→ **WHAT TO DO**
Retype, exactly and only, each line from the one containing "其進兵。以新建陸軍訓練有效，予袁世凱優敘。庚子，命副都統壽山募練十六營， (7, 590, 456, 608)" to the end of the records below.

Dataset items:
|---|
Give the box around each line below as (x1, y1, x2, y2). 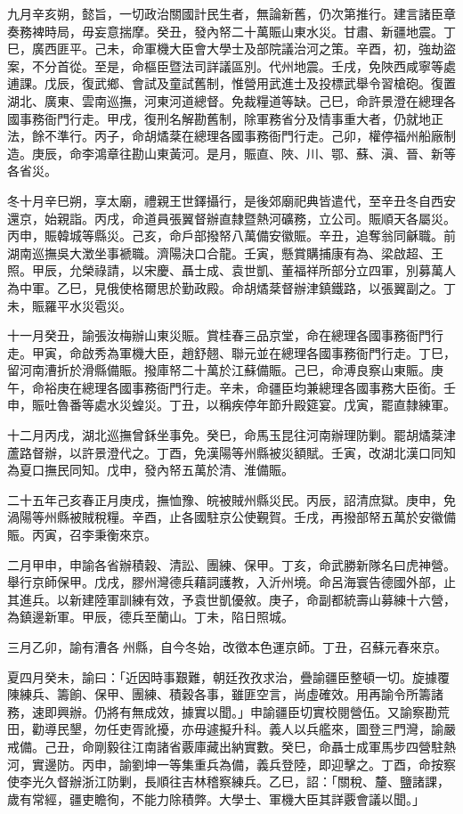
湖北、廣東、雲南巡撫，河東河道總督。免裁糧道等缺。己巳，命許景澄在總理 (7, 91, 443, 110)
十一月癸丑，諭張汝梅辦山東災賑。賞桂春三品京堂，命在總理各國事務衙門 (7, 326, 431, 345)
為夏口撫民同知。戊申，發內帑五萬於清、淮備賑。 (7, 460, 294, 479)
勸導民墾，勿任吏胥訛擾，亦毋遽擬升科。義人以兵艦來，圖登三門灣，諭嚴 (31, 720, 456, 738)
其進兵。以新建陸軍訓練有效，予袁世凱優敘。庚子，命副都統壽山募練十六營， (7, 590, 456, 608)
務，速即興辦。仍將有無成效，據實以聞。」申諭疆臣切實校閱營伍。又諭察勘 (7, 702, 437, 720)
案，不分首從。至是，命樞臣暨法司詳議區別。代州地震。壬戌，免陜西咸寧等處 (7, 56, 456, 75)
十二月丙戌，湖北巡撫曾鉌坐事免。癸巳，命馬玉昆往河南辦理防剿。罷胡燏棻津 (7, 426, 456, 444)
|---|
→ **YOUR RESPONSE**
其進兵。以新建陸軍訓練有效，予袁世凱優敘。庚子，命副都統壽山募練十六營， (7, 590, 456, 608)
務，速即興辦。仍將有無成效，據實以聞。」申諭疆臣切實校閱營伍。又諭察勘 (7, 702, 437, 720)
案，不分首從。至是，命樞臣暨法司詳議區別。代州地震。壬戌，免陜西咸寧等處 (7, 56, 456, 75)
十二月丙戌，湖北巡撫曾鉌坐事免。癸巳，命馬玉昆往河南辦理防剿。罷胡燏棻津 (7, 426, 456, 444)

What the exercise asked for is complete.